Glucose Homeostasis

Glucose intolerance and decreased insulin sensitivity are independent risk factors for CVD (Hurley & Hagberg 1998). Abnormal glucose homeostasis is associated with worsened lipid lipoprotein profiles and an increased risk for the development of hypertension and type 2 diabetes (Hurley & Hagberg 1998; Warburton et al. 2001b2001a). It is well-established that habitual physical activity is an effective primary preventative strategy against insulin resistance and type 2 diabetes in the general population (Warburton et al. 2006). Although comparatively less information is available for SCI, it appears that exercise training programs are effective in improving glucose homeostasis (Hjeltnes et al. 1998; Chilibeck et al. 1999; de Groot et al. 2003; Phillips et al. 2004; Mahoney et al. 2005; Jeon et al. 2010). Key terms used when assessing glucose homeostasis are provided in Table 10.

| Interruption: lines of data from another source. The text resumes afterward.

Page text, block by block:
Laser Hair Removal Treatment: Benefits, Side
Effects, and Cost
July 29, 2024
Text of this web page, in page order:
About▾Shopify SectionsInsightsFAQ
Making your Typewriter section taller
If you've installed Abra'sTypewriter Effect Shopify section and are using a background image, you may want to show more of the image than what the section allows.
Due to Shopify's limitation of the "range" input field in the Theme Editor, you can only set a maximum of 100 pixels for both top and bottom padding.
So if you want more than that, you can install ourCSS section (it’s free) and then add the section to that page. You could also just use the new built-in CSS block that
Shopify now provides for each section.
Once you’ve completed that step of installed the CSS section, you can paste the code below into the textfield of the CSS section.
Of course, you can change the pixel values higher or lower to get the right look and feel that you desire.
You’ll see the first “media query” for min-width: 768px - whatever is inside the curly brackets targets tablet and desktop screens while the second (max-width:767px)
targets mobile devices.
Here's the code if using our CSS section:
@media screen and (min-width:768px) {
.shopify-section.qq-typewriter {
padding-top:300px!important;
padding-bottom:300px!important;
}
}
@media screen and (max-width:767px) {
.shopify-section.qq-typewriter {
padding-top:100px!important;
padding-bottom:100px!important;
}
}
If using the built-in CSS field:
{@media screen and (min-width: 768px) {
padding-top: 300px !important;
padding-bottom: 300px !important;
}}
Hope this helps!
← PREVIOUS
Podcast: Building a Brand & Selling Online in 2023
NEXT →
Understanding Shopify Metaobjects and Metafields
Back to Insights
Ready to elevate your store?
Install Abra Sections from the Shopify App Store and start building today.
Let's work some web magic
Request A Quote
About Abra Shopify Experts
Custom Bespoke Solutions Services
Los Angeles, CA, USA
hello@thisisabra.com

The majority of the data is from experimental non-RCT trials. A search of the literature revealed eight investigations (n = 54). This included one RCT (de Groot et al. 2003) and seven experimental non-RCT (pre-post) trials (Hjeltnes et al. 1998; Chilibeck et al. 1999; Mohr et al. 2001; Jeon et al. 2002; Phillips et al. 2004; Mahoney et al. 2005; Jeon et al. 2010). The single RCT involved the randomization to two different forms of exercise, and, as such, an exercise condition served as the control (Table 11). The majority (six) of these trials examined the effectiveness of FES training.

Similar to other studies in the field of SCI research, this area of investigation is limited by the lack of quality RCTs. Moreover, the majority of the research relates to the effects of FES training. Limited work has been conducted using aerobic and/or resistance exercise training. As a whole, however, these studies are consistent and reveal several important findings. For instance, the improvements in glucose homeostasis may be the result of increased lean body mass (and associated changes in insulin sensitivity) and increased expression of GLUT-4, glycogen synthase, and hexokinase in exercised muscle.

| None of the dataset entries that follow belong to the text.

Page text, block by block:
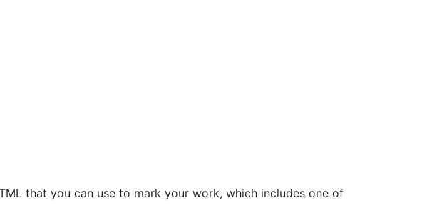
that you can use to mark your work, which includes one of
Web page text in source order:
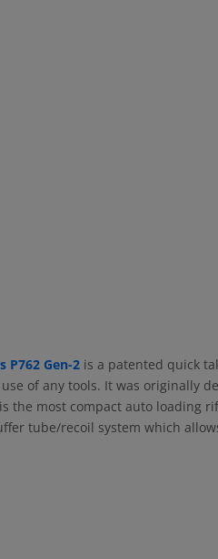
P762 Gen-2is a patented quick
of any tools. It was originally
the most compact auto loading
tube/recoil system which
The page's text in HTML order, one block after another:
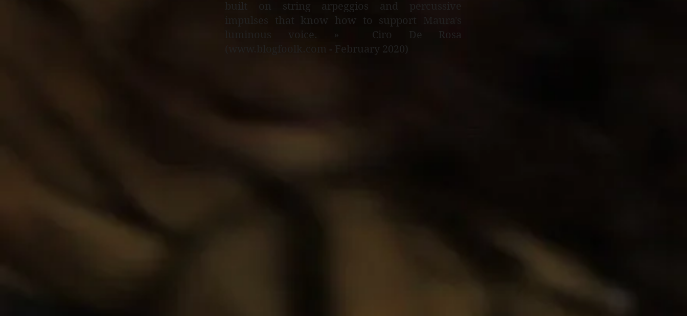
built on string arpeggios and percussive
impulses that know how to support Maura's
luminous voice. » Ciro De Rosa
(www.blogfoolk.com - February 2020)
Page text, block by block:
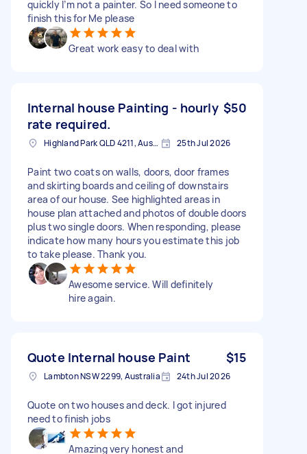
quickly I’m not a painter. So I need someone to
finish this for Me please
Great work easy to deal with
Internal house Painting - hourly
rate required.
$50
Highland Park QLD 4211, Australia 25th Jul 2026
Paint two coats on walls, doors, door frames
and skirting boards and ceiling of downstairs
area of our house. See highlighted areas in
house plan attached and photos of double doors
plus two single doors. When responding, please
indicate how many hours you estimate this job
to take please. Thank you.
Awesome service. Will definitely
hire again.
Quote Internal house Paint $15
Lambton NSW 2299, Australia 24th Jul 2026
Quote on two houses and deck. I got injured
need to finish jobs
Amazing very honest and
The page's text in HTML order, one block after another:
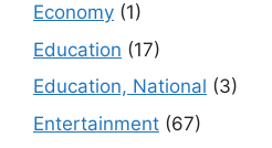
Economy (1)
Education (17)
Education, National (3)
Entertainment (67)
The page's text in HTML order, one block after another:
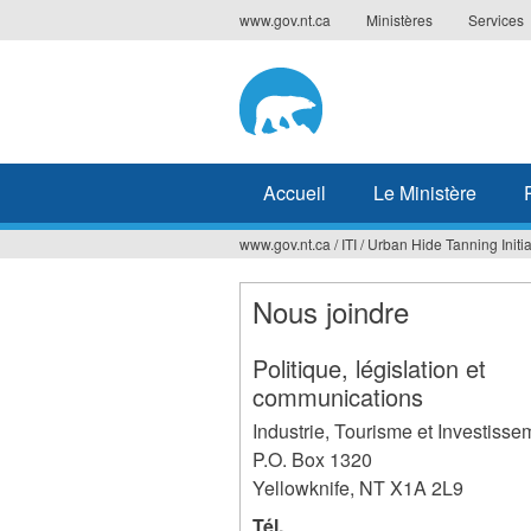
to
www.gov.nt.ca Ministères Services
Accueil Le Ministère
Vous
êtes
www.gov.nt.ca / ITI/ Urban Hide Tanning
Nous joindre
Politique, législation et
communications
Industrie, Tourisme et
P.O. Box 1320
Yellowknife, NTX1A 2L9
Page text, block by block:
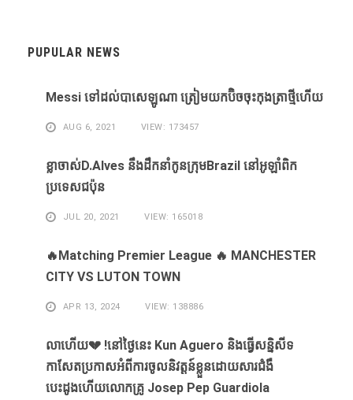
PUPULAR NEWS
Messi ​ទៅ​ដល់​បាសេឡូណា ​ត្រៀម​យក​ប៊ិច​ចុះ​កុងត្រា​ថ្មី​ហើយ​
AUG 6, 2021 VIEW: 173457
ខ្លា​ចាស់D.Alves ​នឹង​ដឹក​នាំ​កូន​ក្រុម​Brazil ​នៅ​អូឡាំពិក​
ប្រទេស​ជប៉ុន​
JUL 20, 2021 VIEW: 165018
🔥Matching Premier League 🔥 MANCHESTER
CITY VS LUTON TOWN
APR 13, 2024 VIEW: 138886
លាហេីយ💔 !នៅថ្ងៃនេះ Kun Aguero និងធ្វេីសន្និសីទ
កាសែតប្រកាសអំពីការចូលនិវត្តន៍ខ្លួនដោយសារ​ជំងឺ​
បេះដូងហេីយលោកគ្រូ Josep Pep Guardiola
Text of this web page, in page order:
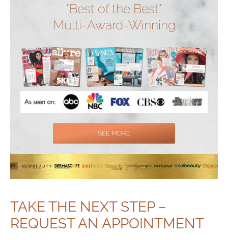
"Best of the Best"
Multi-Award-Winning
SEE MORE
TAKE THE NEXT STEP –
REQUEST AN APPOINTMENT
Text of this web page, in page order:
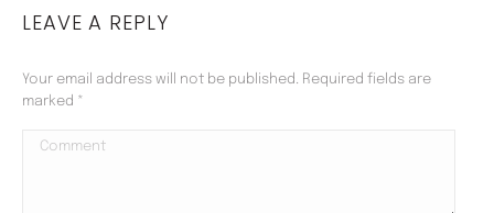
LEAVE A REPLY
Your email address will not be published. Required fields are
marked *
Comment
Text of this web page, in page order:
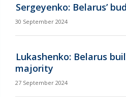
Sergeyenko: Belarus’
30 September 2024
Lukashenko: Belarus
majority
27 September 2024
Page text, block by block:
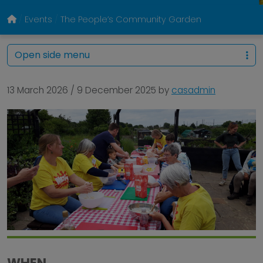
Events The People’s Community Garden
13 March 2026 / 9 December 2025 by casadmin
Open side menu
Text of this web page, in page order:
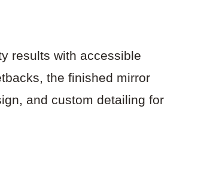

Consistent with findings in able-bodied individuals (Warburton et al. 2001b2001a), the improvement in glucose homeostasis after exercise interventions (e.g., aerobic training or FES) does not appear to be related solely to decreases in body adiposity and/or increases in VO2max. This is due to the fact that significant improvements in glucose homeostasis can occur with minor changes in body composition (weight and fat to muscle ratios) and/or aerobic fitness.

It is also important to note that there appears to be a minimal volume of exercise required for improvements in glucose homeostasis. For instance, Mohr et al., (2001) revealed that beneficial changes in insulin sensitivity and GLUT-4 protein observed during a three days/week FES training program were not maintained when FES training was reduced.


There is level 1b evidence from 1 RCT (de Groot et al. 2003) and multiple level 4 studies (Chilibeck et al. 1999; Mohr et al. 2001; Jeon et al. 2002; Jeon et al. 2010) that both aerobic and FES training (approximately 20–30 min/day, three days/week for eight weeks or more) are effective in improving glucose homeostasis in persons with SCI.

There is level 4 evidence from multiple pre-post studies (Hjeltnes et al. 1998; Chilibeck et al. 1999; Mohr et al. 2001; Jeon et al. 2002; Phillips et al. 2004; Mahoney et al. 2005; Jeon et al. 2010) that the changes in glucose homeostasis after aerobic or FES training are clinically significant for the prevention and/or treatment of type 2 diabetes. (For a more detailed discussion on inter-relationship of diet and SCI, please refer to Nutrition chapter).